The Truth and Dignity Commission’s decision to ask for an extension only until December 31 had already been something of a concession, since it could have requested up to a full year. Should it go to a vote, the outcome is genuinely uncertain. This is one of the few issues that divides the two major parties, Ennahda and Nedaa Tounes, which have governed for several years in a grand coalition. Nedaa Tounes, which is stocked with figures from the old regime and has been hostile to transitional justice, supported a parliamentary vote. Ennahda, despite its strategic choice to join the government, is deeply invested in the transitional justice project since a disproportionate number of Ennahda members, especially women, suffered at the hands of the old regime and seek justice. The Ennahda Shura Council has sought to bridge the divides, calling on the commission to finish its work in a specific period of time, while insisting on the importance of sustaining national unity and dialogue. The smaller parties are divided, leaving the vote’s likely outcome murky.

The Truth and Dignity Commission would have an extremely difficult time completing its work in the next two months, even if it were not struggling with internal conflicts, political challenges, and institutional resistance. The extension showdown came just as the commission had handed over the first cases of torture and abuse to the specialized chambers created and trained to handle them. In addition to the testimonies already collected, the commission would need time to prepare many more cases and pass them on to the judges. It also needs significantly more time to complete a final report.

In the face of this potentially existential challenge, the commission has been consumed by internal divisions and seemingly tangential battles. Bensidrine has been a flashpoint for controversy. Only nine of the original fifteen commissioners remain after a bruising battle last year which led to several forced departures. A minority faction within the commission complains bitterly of marginalization by Bensidrine and frustration with her choices. These battles have affected the commission’s work, while providing endless fodder for the media.

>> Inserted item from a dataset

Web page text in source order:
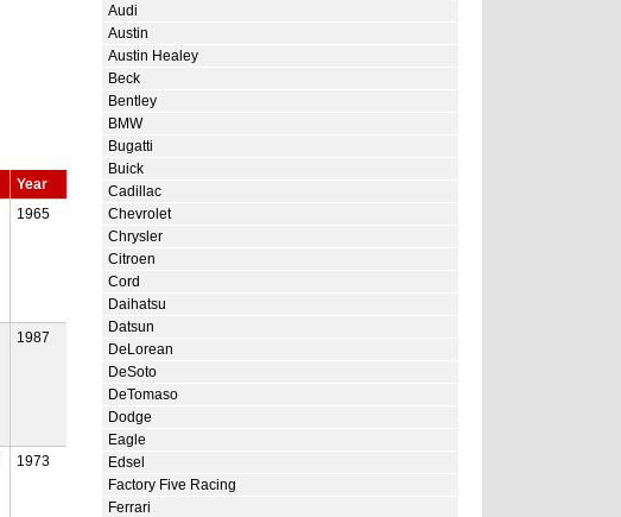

Meanwhile, an important controversy erupted over the commission’s plans to use a foreign vendor to store the video archive of victim testimonies, rather than place them in the National Archive. The move aroused constitutional objections and nationalist sensitivities, as well as fears by victims that an archive held abroad could be hacked and identities revealed. Last week, Bensidrine launched yet another side battle by disclosing documents allegedly showing French nuclear testing on Tunisian soil during the years when president Habib Bourguiba was in power—a historically interesting and politically delicate episode, but one which seems far from the central concerns of the Truth and Dignity Commission.

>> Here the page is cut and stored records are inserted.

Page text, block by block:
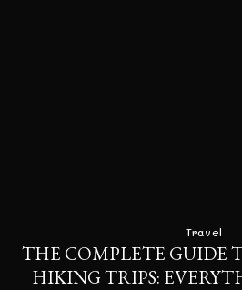
Travel
THE COMPLETE GUIDE
HIKING TRIPS:
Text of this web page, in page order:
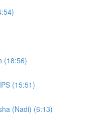
(18:56)
(15:51)
(Nadi) (6:13)

Several civil society organizations have spoken out in favor of extending the commission’s mandate. But the issue does not seem to have aroused the sort of passion which drove last year’s impressive Manish Msameh protest movement and broad civil society mobilization against the government’s Administrative Reconciliation Law. That said, whichever way the parliamentary vote turns out, the moment for genuine transitional justice may have passed. The Truth and Dignity Commission has lost much of its luster in the face of relentless media criticism, internal controversies, perceptions of politicization, and fading public interest in transitional justice. The large-scale protests earlier this year focused not on transitional justice but on economic issues.

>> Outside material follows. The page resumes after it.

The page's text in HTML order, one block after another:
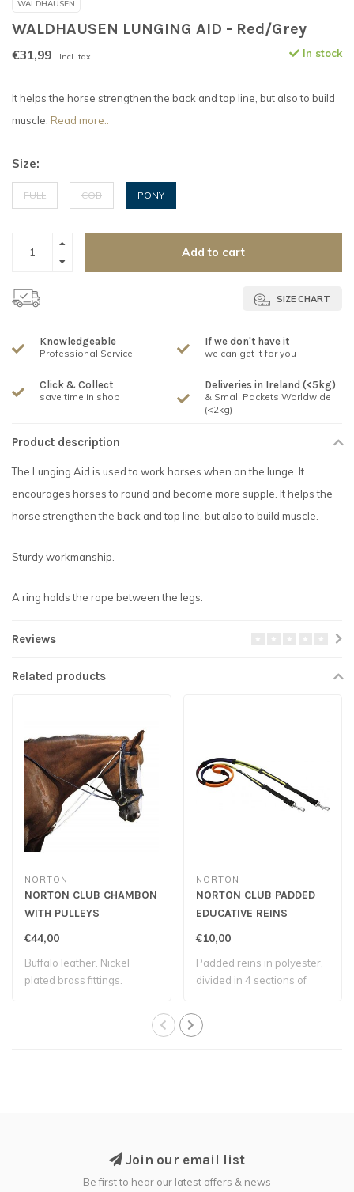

When the Truth and Dignity Commission was established, there had been great hope that its final report would set a standard for transitional justice and accountability in the Arab world.  Now, it may well be met with indifference by a public sharply divided along partisan lines, bombarded with media coverage critical of the commission, and increasingly disaffected from formal politics. But early closure of the Truth and Dignity Commission that leaves thousands of victim grievances unresolved and results in a stunted final report would represent a tragic lost opportunity for Tunisia.